Although huge strides have now been made, we still have a way to go, because even the most progressive and enlightened of scientists and coaches still don’t fully appreciate how fundamentally the breathing muscles contribute to performance and movement in sports. In other words, the need for breathing to be considered as an integral part of functional training is not widely understood. Nor should it be, because the science that underpins this is relatively new and highly specialised.

Who’s it for…?

Breathe Strong, Perform Better seeks to plug the knowledge gap alluded to above. It gives non-specialists access to information that is normally the preserve of scientists, professional coaches, and elite athletes. The book is for anyone who wants to optimise the many benefits that arise from improving the physical performance of the breathing muscles. 

Don't be fooled by the cover, it's not just for cyclists; in fact it covers activities as diverse as running and weight training. Whether you are an Olympic contender, a coach of high-level athletes, or a fitness enthusiast who just wants to make your workouts more comfortable, this book contains something for you, or someone you know (Christmas is coming!).


The book will therefore be of interest to the following:
  •       Athletes and recreationally active people
  •      Coaches, sport scientists, and sports medicine practitioners
  •      Physical therapists, rehabilitation professionals, and personal trainers

I'm very proud to say that the Foreward to my book is by one of Britain's greatest Olympians, Sir Matthew Pinsent. In his Foreward he says of breathing trainingAdvances in sport science knowledge are few and far between, but numbered amongst these rarities is the discovery that breathing has such a profound influence upon performance that it merits specific training”.

Breathe Strong, Perform Better is a distillation of almost 20 years of research and practical experience of breathing training.
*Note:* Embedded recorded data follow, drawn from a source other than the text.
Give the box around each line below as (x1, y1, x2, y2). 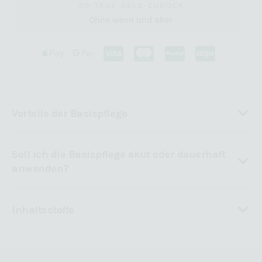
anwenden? (12, 162, 69, 175)
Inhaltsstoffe (12, 203, 74, 216)
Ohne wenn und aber (89, 15, 173, 26)
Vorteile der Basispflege (12, 106, 127, 120)
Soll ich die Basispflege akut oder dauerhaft (12, 148, 225, 161)
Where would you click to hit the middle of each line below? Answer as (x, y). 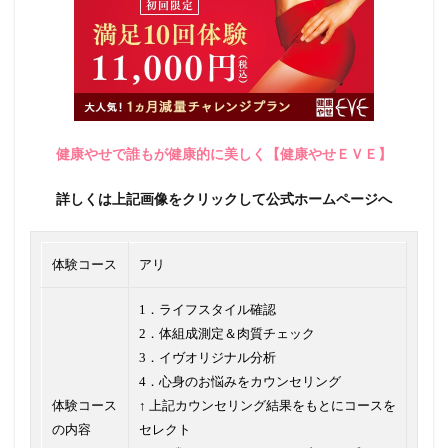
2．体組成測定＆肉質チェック (227, 334)
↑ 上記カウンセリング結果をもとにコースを (267, 406)
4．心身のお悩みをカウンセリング (240, 382)
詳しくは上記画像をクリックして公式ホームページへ (224, 199)
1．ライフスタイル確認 (207, 310)
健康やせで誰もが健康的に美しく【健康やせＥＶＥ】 (224, 154)
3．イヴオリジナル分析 (207, 358)

It is based on world-leading scientific research, and describes cutting-edge applications of breathing training for a wide range of sports and fitness activities, including techniques that have been applied to athletes who were (or have become) world or Olympic champions. The book provides readers with the knowledge they need to get the best possible results from breathing training and get better results from their other training by optimising the breathing muscle contribution to that training.

Why should you be interested…?

If you’ve never heard of breathing muscle training (unlikely as that seems), your first question might be “Why would I want to train my breathing muscles?” The long answer is contained within the pages of Breathe Strong, Perform Better, but the short answer is that whoever you are, training your breathing muscles can make any physical challenge feel easier. So whether you’re participating in a 40K time trial, an interval training session, or a step class, training your breathing muscles will help you breathe easier.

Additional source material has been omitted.